*** Given data ***

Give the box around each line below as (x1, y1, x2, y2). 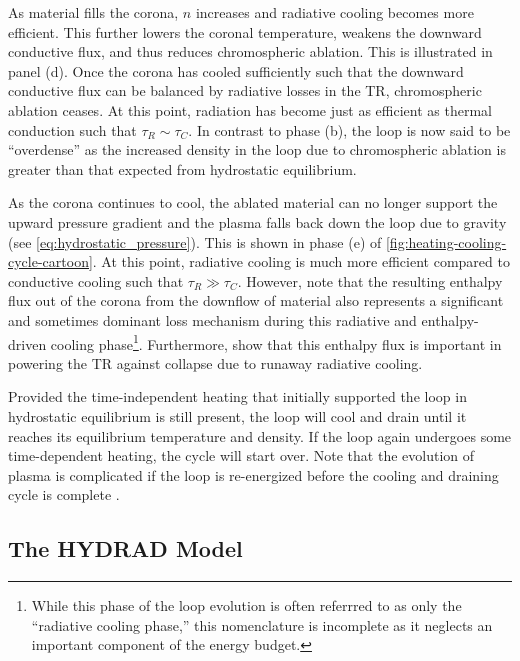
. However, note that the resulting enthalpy (237, 270, 503, 291)
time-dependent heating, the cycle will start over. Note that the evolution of (8, 445, 475, 466)
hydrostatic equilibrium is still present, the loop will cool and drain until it (8, 405, 467, 426)
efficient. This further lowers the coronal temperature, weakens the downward (8, 21, 482, 42)
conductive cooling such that (8, 270, 184, 291)
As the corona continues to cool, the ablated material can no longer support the (8, 192, 498, 213)
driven (8, 333, 47, 354)
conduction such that (8, 119, 137, 140)
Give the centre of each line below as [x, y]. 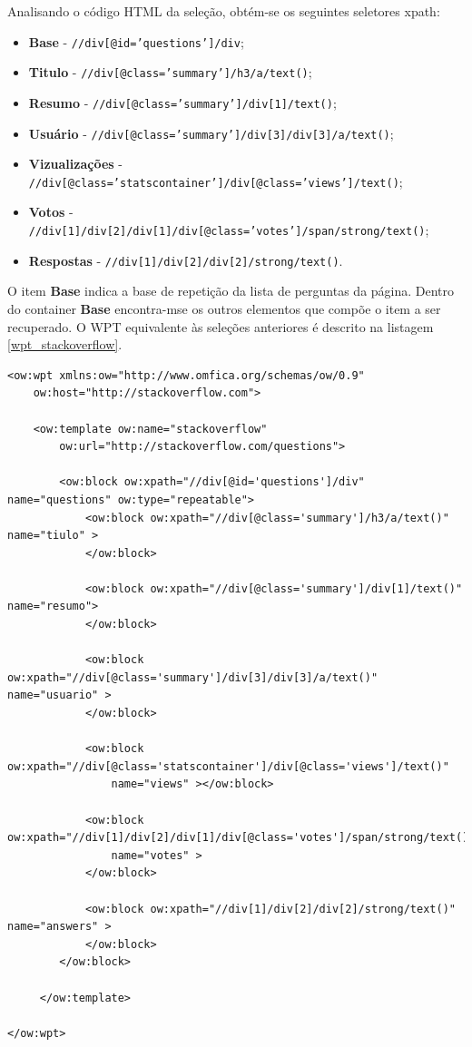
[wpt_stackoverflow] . [65, 344]
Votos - [51, 212]
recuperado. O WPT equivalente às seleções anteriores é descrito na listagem [221, 326]
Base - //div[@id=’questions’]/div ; [136, 41]
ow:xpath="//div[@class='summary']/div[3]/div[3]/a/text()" [193, 677]
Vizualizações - [75, 164]
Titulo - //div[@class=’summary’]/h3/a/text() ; [170, 72]
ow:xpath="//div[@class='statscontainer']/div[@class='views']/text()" [228, 766]
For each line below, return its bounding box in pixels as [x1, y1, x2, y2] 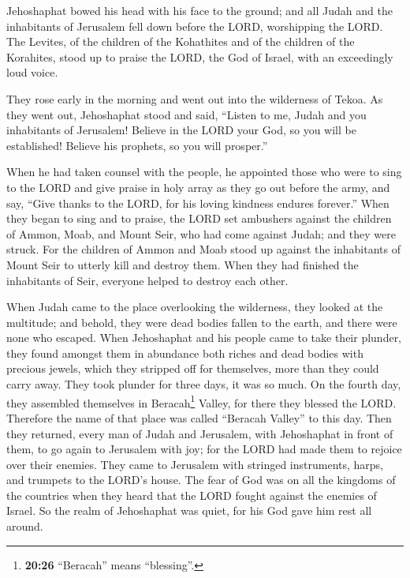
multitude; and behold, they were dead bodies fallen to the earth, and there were [6, 313, 397, 330]
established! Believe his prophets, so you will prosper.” [6, 137, 268, 153]
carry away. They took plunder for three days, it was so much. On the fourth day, [6, 376, 401, 392]
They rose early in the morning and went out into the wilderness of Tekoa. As [6, 90, 383, 107]
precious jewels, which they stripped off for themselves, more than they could [6, 360, 379, 377]
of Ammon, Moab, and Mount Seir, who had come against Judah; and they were [6, 225, 396, 242]
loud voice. [6, 64, 58, 81]
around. [6, 518, 43, 535]
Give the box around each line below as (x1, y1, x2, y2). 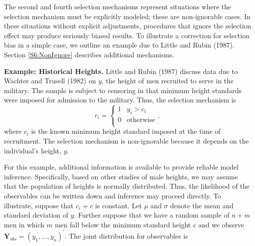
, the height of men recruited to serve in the (101, 75, 234, 86)
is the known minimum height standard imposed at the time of (31, 126, 221, 136)
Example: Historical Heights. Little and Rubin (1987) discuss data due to (4, 66, 238, 76)
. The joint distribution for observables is (64, 230, 188, 241)
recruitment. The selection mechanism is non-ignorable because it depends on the (4, 135, 249, 146)
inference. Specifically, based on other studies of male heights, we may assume (4, 171, 238, 181)
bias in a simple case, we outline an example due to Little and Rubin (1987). (4, 40, 235, 50)
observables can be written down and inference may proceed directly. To (4, 190, 222, 200)
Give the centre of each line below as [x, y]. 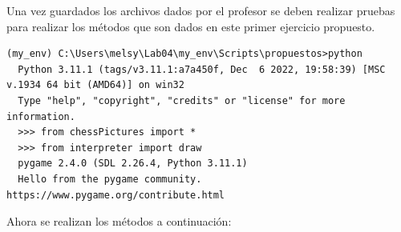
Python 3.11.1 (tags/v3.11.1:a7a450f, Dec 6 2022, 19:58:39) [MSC [202, 69]
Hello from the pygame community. [110, 179]
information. [41, 116]
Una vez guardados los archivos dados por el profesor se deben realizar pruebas [201, 10]
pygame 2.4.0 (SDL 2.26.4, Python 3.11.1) [133, 164]
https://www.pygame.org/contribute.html [116, 195]
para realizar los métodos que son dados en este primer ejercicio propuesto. [191, 26]
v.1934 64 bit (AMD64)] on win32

*** End of Given data ***

◆ Work required:
If the string "that" appears in a line of the entries, report the line.

◆ Solved problem:
. However, note that the resulting enthalpy (237, 270, 503, 291)
time-dependent heating, the cycle will start over. Note that the evolution of (8, 445, 475, 466)
conductive cooling such that (8, 270, 184, 291)
conduction such that (8, 119, 137, 140)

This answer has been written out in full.